Russell Goldsmith, the longtime chief executive of City National Bank, is stepping down and will be replaced by one of the top female bank executives in the United States.
Goldsmith, who will remain as chairman of the Los Angeles institution, is being succeeded by Kelly Coffey, chief executive of JPMorgan’s U.S. Private Bank, one of the largest wealth-management businesses in the nation, City National said.
Coffey, who has been with JPMorgan and its predecessor for 30 years, has led the wealth management business since 2015. She previously held leadership positions in corporate finance, equity markets, investment banking and private banking. She was ranked No. 13 on American Banker’s latest list of Most Powerful Women in Finance.

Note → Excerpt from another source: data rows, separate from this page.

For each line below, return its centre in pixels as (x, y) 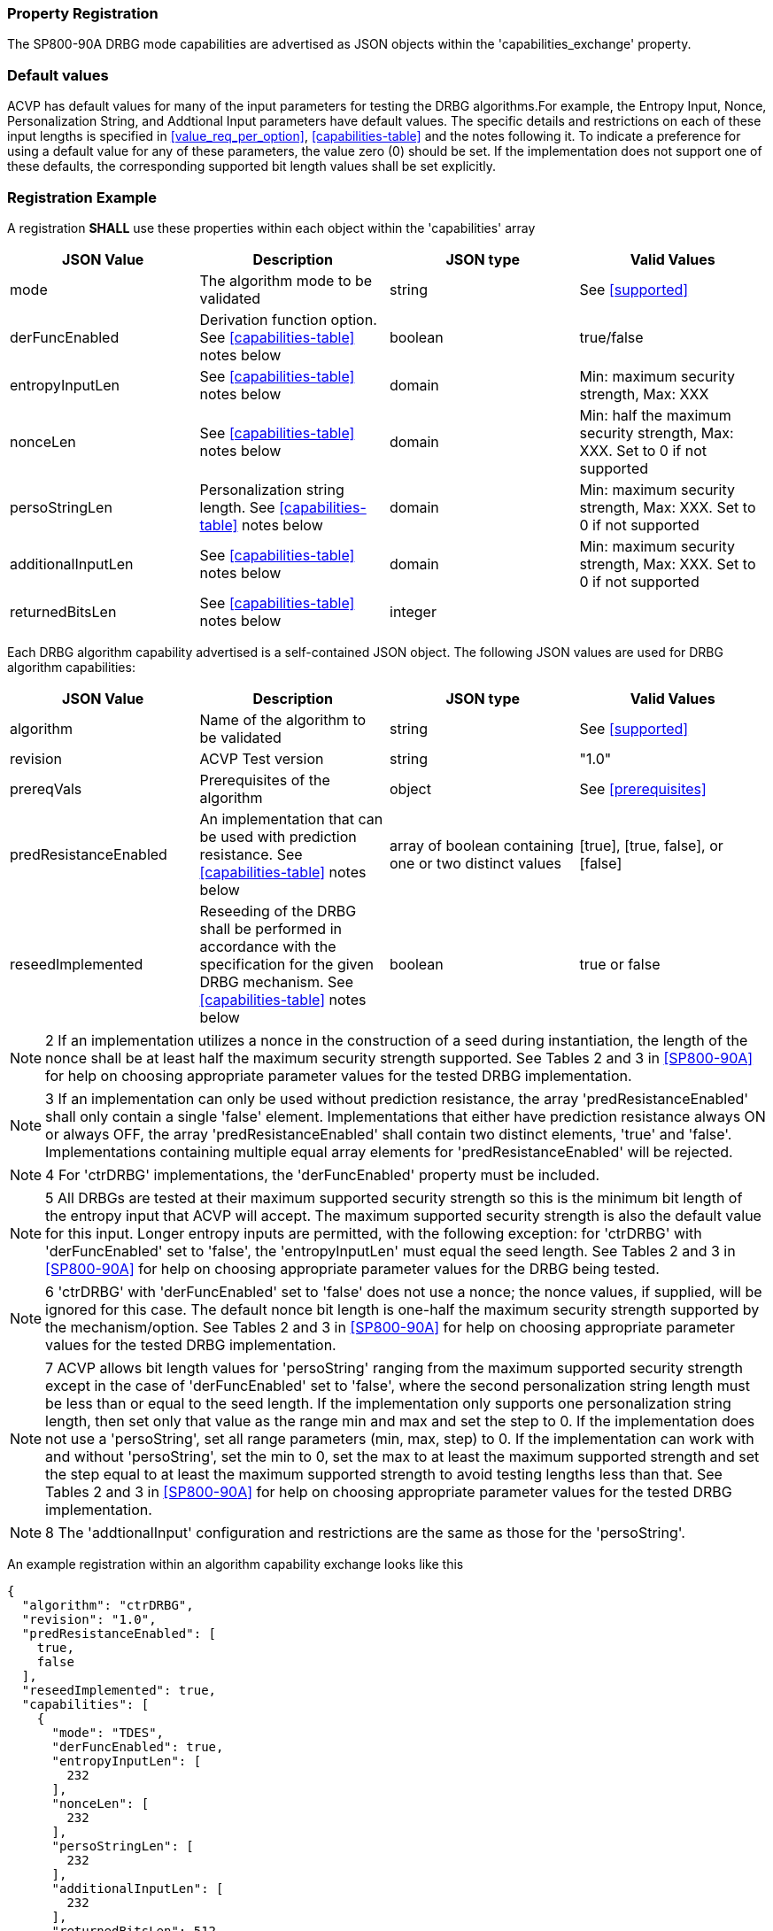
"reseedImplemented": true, (119, 1690)
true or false (620, 964)
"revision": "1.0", (89, 1619)
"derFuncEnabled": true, (138, 1746)
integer (413, 611)
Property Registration (83, 13)
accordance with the (268, 946)
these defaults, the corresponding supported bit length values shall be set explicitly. (252, 166)
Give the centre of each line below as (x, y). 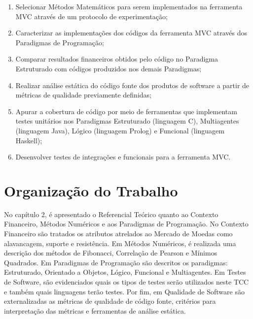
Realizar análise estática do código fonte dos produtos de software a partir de (132, 85)
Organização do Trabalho (91, 190)
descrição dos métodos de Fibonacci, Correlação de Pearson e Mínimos (111, 253)
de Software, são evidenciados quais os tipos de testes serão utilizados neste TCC (126, 282)
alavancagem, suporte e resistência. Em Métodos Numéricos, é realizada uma (120, 243)
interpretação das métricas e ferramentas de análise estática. (95, 310)
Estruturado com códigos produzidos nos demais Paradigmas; (108, 68)
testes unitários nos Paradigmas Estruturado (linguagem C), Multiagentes (127, 121)
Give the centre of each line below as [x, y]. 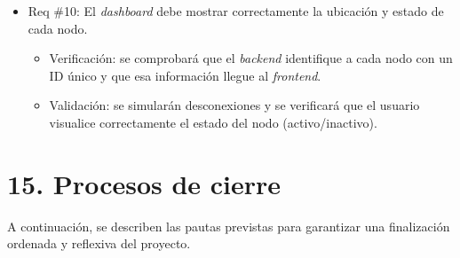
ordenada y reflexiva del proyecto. [99, 243]
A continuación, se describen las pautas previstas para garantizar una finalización [229, 226]
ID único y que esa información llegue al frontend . [185, 75]
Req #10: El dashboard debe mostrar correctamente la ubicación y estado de [236, 11]
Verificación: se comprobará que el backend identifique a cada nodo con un [251, 58]
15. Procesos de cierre [144, 183]
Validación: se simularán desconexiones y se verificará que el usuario [234, 105]
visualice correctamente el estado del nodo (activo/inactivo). [213, 122]
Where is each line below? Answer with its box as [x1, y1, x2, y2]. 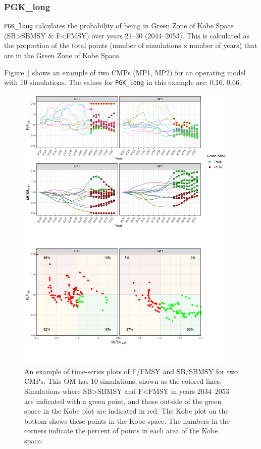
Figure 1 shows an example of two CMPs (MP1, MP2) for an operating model [4, 67, 246, 77]
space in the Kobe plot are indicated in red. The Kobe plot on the [24, 406, 229, 416]
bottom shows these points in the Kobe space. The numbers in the [24, 415, 230, 426]
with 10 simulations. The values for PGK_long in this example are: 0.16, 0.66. [4, 77, 241, 87]
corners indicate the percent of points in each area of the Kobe [24, 425, 218, 436]
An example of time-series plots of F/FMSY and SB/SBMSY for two [24, 366, 238, 376]
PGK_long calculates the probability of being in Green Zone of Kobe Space [4, 20, 234, 31]
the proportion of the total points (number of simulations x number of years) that [4, 40, 257, 51]
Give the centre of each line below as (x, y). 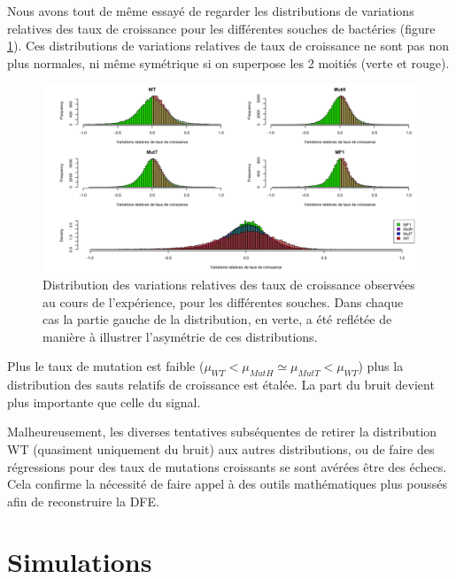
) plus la (381, 366)
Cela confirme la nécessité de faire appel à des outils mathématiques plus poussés (227, 484)
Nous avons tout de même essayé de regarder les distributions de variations (211, 11)
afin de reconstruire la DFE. (83, 501)
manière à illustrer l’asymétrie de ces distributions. (180, 336)
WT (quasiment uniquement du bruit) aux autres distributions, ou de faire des (221, 448)
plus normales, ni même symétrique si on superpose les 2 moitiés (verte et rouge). (228, 62)
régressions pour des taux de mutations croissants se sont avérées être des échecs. (227, 466)

“I couldn’t be more proud of my time at JPMorgan or more excited about my future at City National,” Coffey said in a statement.
She was not available for interviews, City National said, due to her departure agreement with JPMorgan. She will begin Feb. 1.
Banking analyst Bert Ely said that Coffey was almost certainly hired due to her “good run” at JPMorgan’s well-established wealth management unit, and her perceived ability to build that business at City National Bank.
However, he added, it didn’t hurt that she is a woman. “She may be especially well received by prospective clients — male as well as female — in California because of the Me Too movement.”
Coffey will report to Goldsmith, who in addition to his role as chairman of City National, will remain chairman of RBC Wealth Management-U.S. And he will continue to chair the executive committee of RBC’s Intermediate Holding Company in the United States.
During’s Goldsmith’s tenure as chief executive, the bank has expanded from 16 offices to 72 in six states and the District of Columbia. Its assets have grown from $3 billion to nearly $50 billion.
However, he may be best remembered for negotiating the sale of the bank in 2015 for $5 billion to the Royal Bank of Canada. At the time, the Toronto bank had more than 300,000 clients in its U.S. wealth-management practice, but, unlike big players such as Bank of America and JPMorgan Chase, had no bank to provide those clients checking accounts, mortgages or business banking services.
Long known as the “bank to the stars,” City National had a long list of business clients — including as a top provider of financial services to Hollywood and the broader entertainment industry — but was too small to offer some of the big-bank services those clients might need, such as investment banking.
Goldsmith, who stayed on as chief executive after the sale, was the second member of his family to run City National. His father, Bram, who got his start as a builder, ran the institution for 20 years until he stepped down as chief executive in 1995 and chairman in 2013. Bram Goldsmith died in 2016 at 93.
Coffey will be only the fourth chief executive in the bank’s history.
Los Angeles Times staff writer James Rufus Koren contributed to this report.
3:15 p.m.: This article was updated with comments from bank analyst Bert Ely.